Globoid Cell Leukodystrophy; GALC deficiency; Galactocerebrosidase or Galactosylceramidase deficiency
Inheritance from both parents will result in the disease
Age range at onset:
Any (infantile form most severe)
Specialists you may see:
This is a severe form of Lysosomal storage disorder that results in progressive damage to the nervous system.
The infantile form of Krabbe Disease is the most common and most severe; symptoms are irritability, feeding difficulties, stiff posture, hypotonia and episodes of fever with no sign of infection. Vision and hearing loss and seizures follow, and mental and physical development is delayed. Progressive muscle weakness makes moving, chewing, swallowing and breathing increasingly difficult, and those affected rarely live past the age of 2.
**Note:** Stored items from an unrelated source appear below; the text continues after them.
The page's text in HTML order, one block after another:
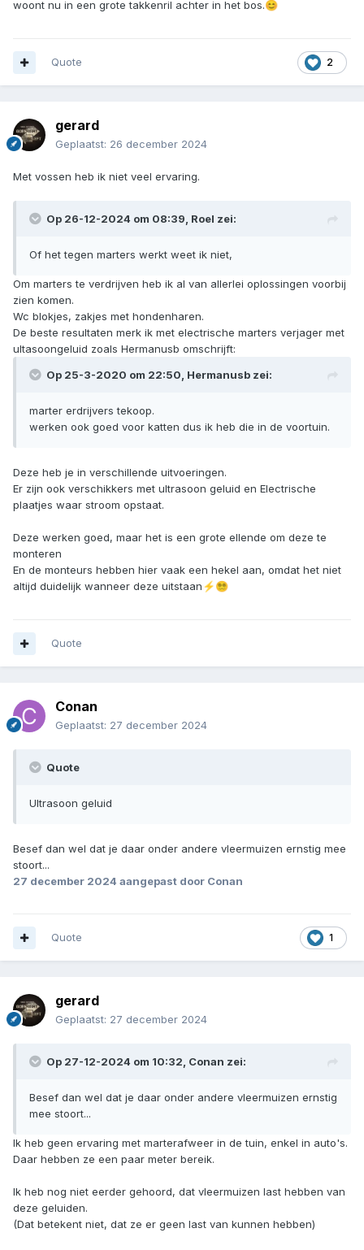
woont nu in een grote takkenril achter in het bos.😊
2
Quote
gerard
Geplaatst: 26 december 2024
Met vossen heb ik niet veel ervaring.
Op 26-12-2024 om 08:39, Roel zei:
Of het tegen marters werkt weet ik niet,
Om marters te verdrijven heb ik al van allerlei oplossingen voorbij
zien komen.
Wc blokjes, zakjes met hondenharen.
De beste resultaten merk ik met electrische marters verjager met
ultasoongeluid zoals Hermanusb omschrijft:
Op 25-3-2020 om 22:50, Hermanusb zei:
marter erdrijvers tekoop.
werken ook goed voor katten dus ik heb die in de voortuin.
Deze heb je in verschillende uitvoeringen.
Er zijn ook verschikkers met ultrasoon geluid en Electrische
plaatjes waar stroom opstaat.
Deze werken goed, maar het is een grote ellende om deze te
monteren
En de monteurs hebben hier vaak een hekel aan, omdat het niet
altijd duidelijk wanneer deze uitstaan ⚡ 😵‍💫
Quote
Conan
Geplaatst: 27 december 2024
Quote
Ultrasoon geluid
Besef dan wel dat je daar onder andere vleermuizen ernstig mee
stoort...
27 december 2024 aangepast door Conan
1
Quote
gerard
Geplaatst: 27 december 2024
Op 27-12-2024 om 10:32, Conan zei:
Besef dan wel dat je daar onder andere vleermuizen ernstig
mee stoort...
Ik heb geen ervaring met marterafweer in de tuin, enkel in auto's.
Daar hebben ze een paar meter bereik.
Ik heb nog niet eerder gehoord, dat vleermuizen last hebben van
deze geluiden.
(Dat betekent niet, dat ze er geen last van kunnen hebben)

Late-onset forms can begin anytime from childhood to adulthood. Symptoms can vary but commonly begin with walking difficulties and vision loss. Other symptoms can include seizures and intellectual regression. Those with late-onset Krabbe disease can survive for many years with the condition.
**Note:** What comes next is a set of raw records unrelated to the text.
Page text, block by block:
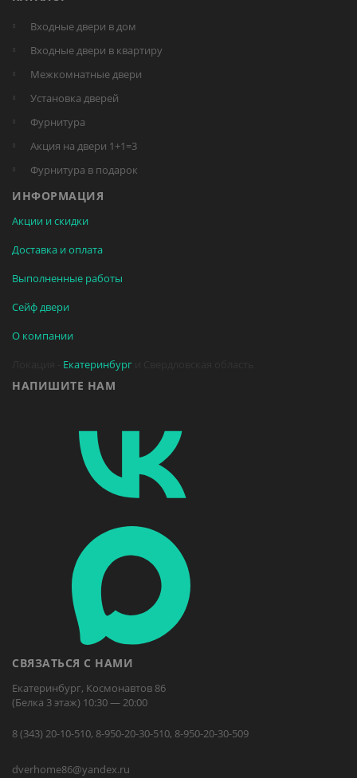
Входные двери в дом
Входные двери в квартиру
Межкомнатные двери
Установка дверей
Фурнитура
Акция на двери 1+1=3
Фурнитура в подарок
ИНФОРМАЦИЯ
Акции и скидки
Доставка и оплата
Выполненные работы
Сейф двери
О компании
Екатеринбург
НАПИШИТЕ НАМ
СВЯЗАТЬСЯ С НАМИ
Екатеринбург, Космонавтов 86
(Белка 3 этаж) 10:30 — 20:00
8 (343) 20-10-510, 8-950-20-30-510, 8-950-20-30-509
dverhome86@yandex.ru
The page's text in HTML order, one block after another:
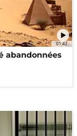
01:47
abandonnées
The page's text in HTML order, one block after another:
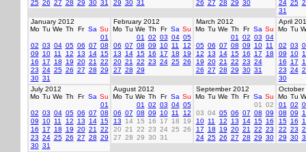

Although there is no known cure for Krabbe disease, haemopoietin stem cell transplant has been shown to benefit cases early in the course of the disease. Generally, treatment for the disorder is symptomatic and supportive. Physical therapy may help maintain or increase muscle tone and circulation. Cord blood transplants from unrelated donors have been successful in stopping the disease as long as they are given before overt symptoms appear.
Krabbe disease is caused by mutations of the GALC gene. This gene creates an enzyme to break down fats called galactolipids. In absence of this enzymes, these fats cannot be broken down, and they accumulate and form globoid cells (large cells which usually have more than one nu-cleus). This causes damage to the cells which create myelin, reducing the ability of nerves to transmit signals around the body and leading to the symptoms of Krabbe disease.